What is expected :: Set down exactly the lines below, starting at the one that contains "22465 if ( positionAlignment" and ending at the one that contains "https://chromezh.github.io/oslab/lab1/ (96, 58)", with both of those lines included and nothing else.

(Records from a collection)
● ● ● ●

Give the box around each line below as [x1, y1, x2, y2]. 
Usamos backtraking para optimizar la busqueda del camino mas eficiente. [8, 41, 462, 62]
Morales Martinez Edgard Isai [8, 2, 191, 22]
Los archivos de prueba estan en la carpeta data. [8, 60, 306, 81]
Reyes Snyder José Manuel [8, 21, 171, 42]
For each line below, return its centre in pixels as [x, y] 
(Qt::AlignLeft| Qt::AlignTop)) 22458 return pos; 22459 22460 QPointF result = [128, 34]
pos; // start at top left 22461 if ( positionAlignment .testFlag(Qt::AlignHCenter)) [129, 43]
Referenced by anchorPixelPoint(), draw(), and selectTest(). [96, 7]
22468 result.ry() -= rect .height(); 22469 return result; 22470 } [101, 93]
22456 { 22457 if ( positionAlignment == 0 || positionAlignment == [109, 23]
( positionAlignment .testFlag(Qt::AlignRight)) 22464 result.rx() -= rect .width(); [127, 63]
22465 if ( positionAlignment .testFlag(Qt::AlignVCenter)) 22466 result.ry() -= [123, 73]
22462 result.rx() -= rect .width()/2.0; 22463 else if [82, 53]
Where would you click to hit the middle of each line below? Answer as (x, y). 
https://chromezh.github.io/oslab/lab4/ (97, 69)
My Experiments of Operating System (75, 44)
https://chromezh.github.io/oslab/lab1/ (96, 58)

● ● ● ●

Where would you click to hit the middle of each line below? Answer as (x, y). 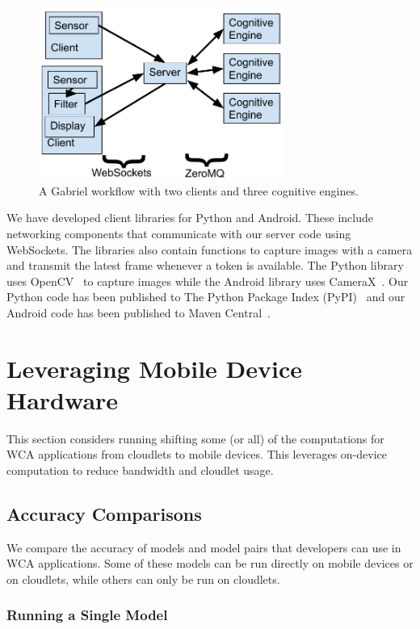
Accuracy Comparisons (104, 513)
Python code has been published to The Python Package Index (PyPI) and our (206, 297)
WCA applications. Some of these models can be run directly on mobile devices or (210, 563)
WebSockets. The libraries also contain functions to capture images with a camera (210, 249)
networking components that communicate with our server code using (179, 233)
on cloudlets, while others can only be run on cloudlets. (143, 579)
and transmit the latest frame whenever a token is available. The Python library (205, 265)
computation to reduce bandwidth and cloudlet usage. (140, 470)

● ● ● ●

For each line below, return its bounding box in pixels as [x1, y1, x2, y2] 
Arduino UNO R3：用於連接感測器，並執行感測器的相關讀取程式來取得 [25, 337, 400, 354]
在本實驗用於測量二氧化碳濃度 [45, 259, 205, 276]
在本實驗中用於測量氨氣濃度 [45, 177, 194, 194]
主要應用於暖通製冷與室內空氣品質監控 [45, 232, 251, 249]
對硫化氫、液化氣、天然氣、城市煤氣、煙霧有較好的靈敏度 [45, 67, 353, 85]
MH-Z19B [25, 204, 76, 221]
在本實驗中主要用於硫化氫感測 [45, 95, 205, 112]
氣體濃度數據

● ● ● ●

Reply to the exercise ::
22465 if ( positionAlignment .testFlag(Qt::AlignVCenter)) 22466 result.ry() -= [123, 73]
22462 result.rx() -= rect .width()/2.0; 22463 else if [82, 53]
Where would you click to hit the middle of each line below? Answer as (x, y). 
https://chromezh.github.io/oslab/lab4/ (97, 69)
My Experiments of Operating System (75, 44)
https://chromezh.github.io/oslab/lab1/ (96, 58)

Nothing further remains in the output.